The study, published in the journal Science Advances, reported that the United Nations’ most accurate estimates on the “business as usual” rate of global warming may actually be vastly underestimated.
The UN Intergovernmental Panel on Climate Change (IPCC) recently estimated that continuing to use fossil fuels at current rates would put the Earth on track for an average temperature rise of 2.6°C to 4.8°C above pre-industrial levels by 2100.
But the authors, a team of climate researchers and scientists at the University of Hawaii at Manoa, the University of Washington, the University of Albany, and the Potsdam Institute for Climate Impact Research, say the range for that same time period is actually 4.78°C to 7.36°C.

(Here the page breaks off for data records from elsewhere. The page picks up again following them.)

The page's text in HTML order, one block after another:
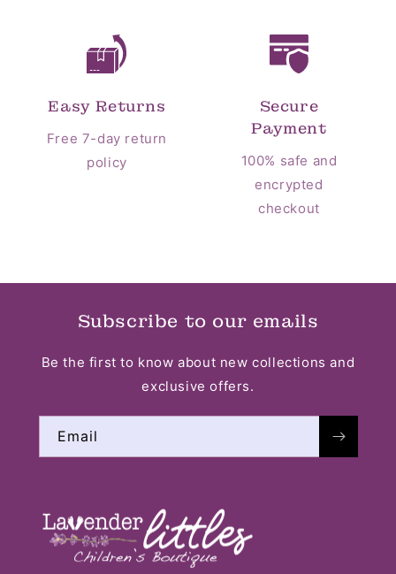
Easy Returns
Free 7-day return
policy
Secure
Payment
100% safe and
encrypted
checkout
Subscribe to our emails
Be the first to know about new collections and
exclusive offers.
Email
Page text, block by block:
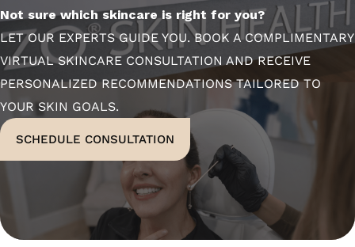
Not sure which skincare is right for you?
LET OUR EXPERTS GUIDE YOU. BOOK A COMPLIMENTARY
VIRTUAL SKINCARE CONSULTATION AND RECEIVE
PERSONALIZED RECOMMENDATIONS TAILORED TO
YOUR SKIN GOALS.
SCHEDULE CONSULTATION
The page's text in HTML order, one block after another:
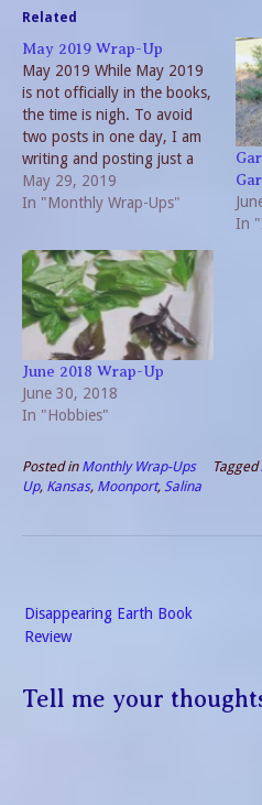
Related
May 2019 Wrap-Up
May 2019 While May 2019
is not officially in the books,
the time is nigh. To avoid
two posts in one day, I am
writing and posting just a
bit early. Considering the
number of things that have
month, an early wrap on
May 2019 will not…
May 29, 2019
In "Monthly Wrap-Ups"
In
June 2018 Wrap-Up
June 30, 2018
In "Hobbies"
Posted in Monthly Wrap-Ups Tagged
Up, Kansas, Moonport, Salina
navigation
Disappearing Earth Book
Review
Tell me your

That is because the climate has “substantially higher sensitivity” to greenhouse gases during warm phases, they write. This ultimately means that “within the 21st century, global mean temperatures will very likely exceed maximum levels reconstructed for the last 784,000 years”.
The results correspond with other recent data that finds, despite all the pledges made in the landmark Paris climate agreement, the planet is still on track for at least a 3°C global temperature rise. Scientists have long warned that catastrophic, irreversible damage would come at 2°C.
United States President-elect Donald Trump, who has denied that climate change exists, has vowed to withdraw from the Paris agreement, and his transition team is rife with fellow deniers and fossil fuel industry lobbyists.
Green groups reacted on November 9 to his win by calling on people around the world to mobilise against his anti-environmental policies “for the sake of our brothers and sisters around the world and for all future generations”.
Dr Tobias Friedrich, one of the authors, said: “Our results imply that the Earth's sensitivity to variations in atmospheric carbon dioxide increases as the climate warms. Currently, our planet is in a warm phase — an interglacial period — and the associated increased climate sensitivity needs to be taken into account for future projections of warming induced by human activities.
“The only way out is to reduce greenhouse gas emissions as soon as possible.”